Saved entries:
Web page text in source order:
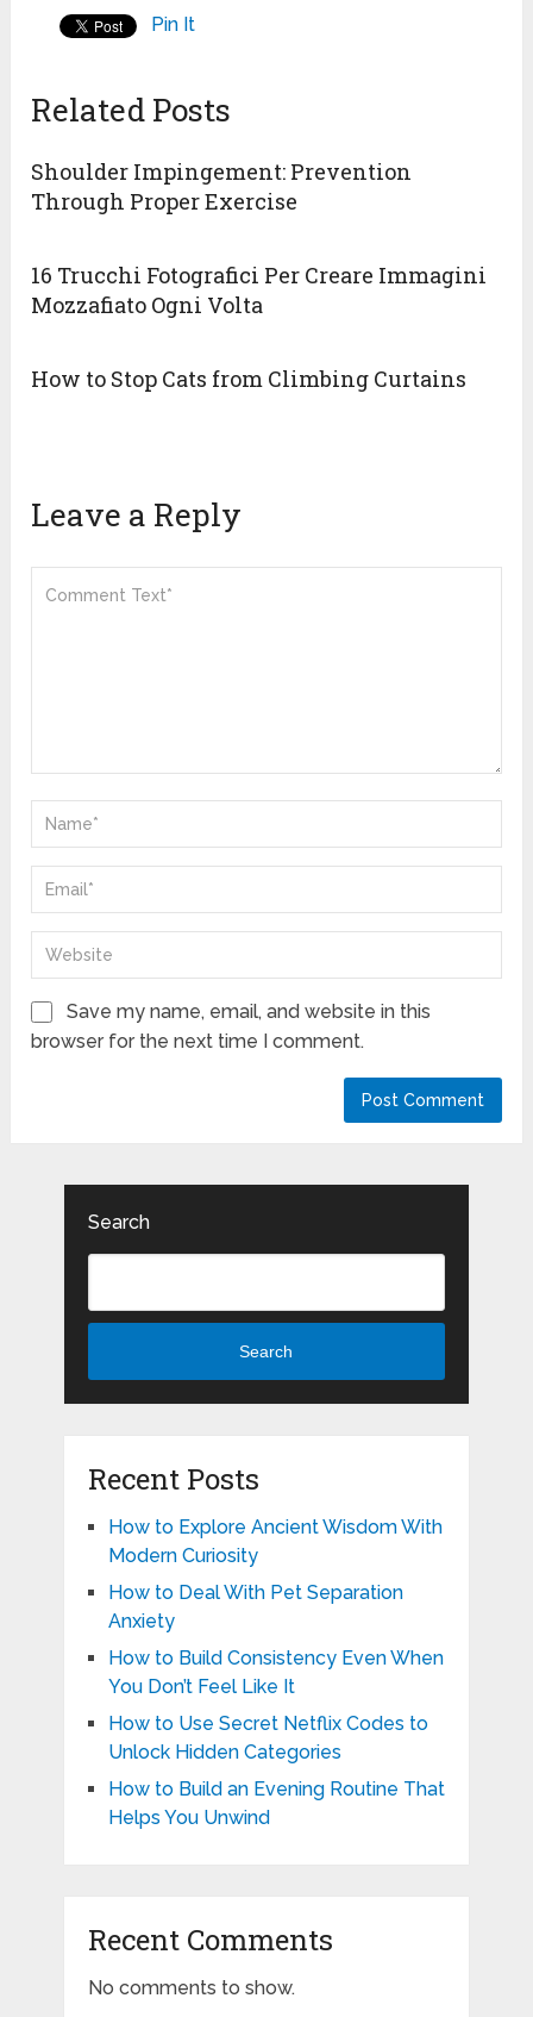
Pin It
Related Posts
Shoulder Impingement: Prevention
Through Proper Exercise
16 Trucchi Fotografici Per Creare Immagini
Mozzafiato Ogni Volta
How to Stop Cats from Climbing Curtains
Leave a Reply
Save my name, email, and website in this
browser for the next time I comment.
Search
Search
Recent Posts
How to Explore Ancient Wisdom With
Modern Curiosity
How to Deal With Pet Separation
Anxiety
How to Build Consistency Even When
You Don’t Feel Like It
How to Use Secret Netflix Codes to
Unlock Hidden Categories
How to Build an Evening Routine That
Helps You Unwind
Recent Comments
No comments to show.

EXERCISE DIRECTIONS:
From the line with "Shoulder Impingement: Prevention" to the final line of the data above, please reproduce every line exactly and add nothing.

EXERCISE OUTPUT:
Shoulder Impingement: Prevention
Through Proper Exercise
16 Trucchi Fotografici Per Creare Immagini
Mozzafiato Ogni Volta
How to Stop Cats from Climbing Curtains
Leave a Reply
Save my name, email, and website in this
browser for the next time I comment.
Search
Search
Recent Posts
How to Explore Ancient Wisdom With
Modern Curiosity
How to Deal With Pet Separation
Anxiety
How to Build Consistency Even When
You Don’t Feel Like It
How to Use Secret Netflix Codes to
Unlock Hidden Categories
How to Build an Evening Routine That
Helps You Unwind
Recent Comments
No comments to show.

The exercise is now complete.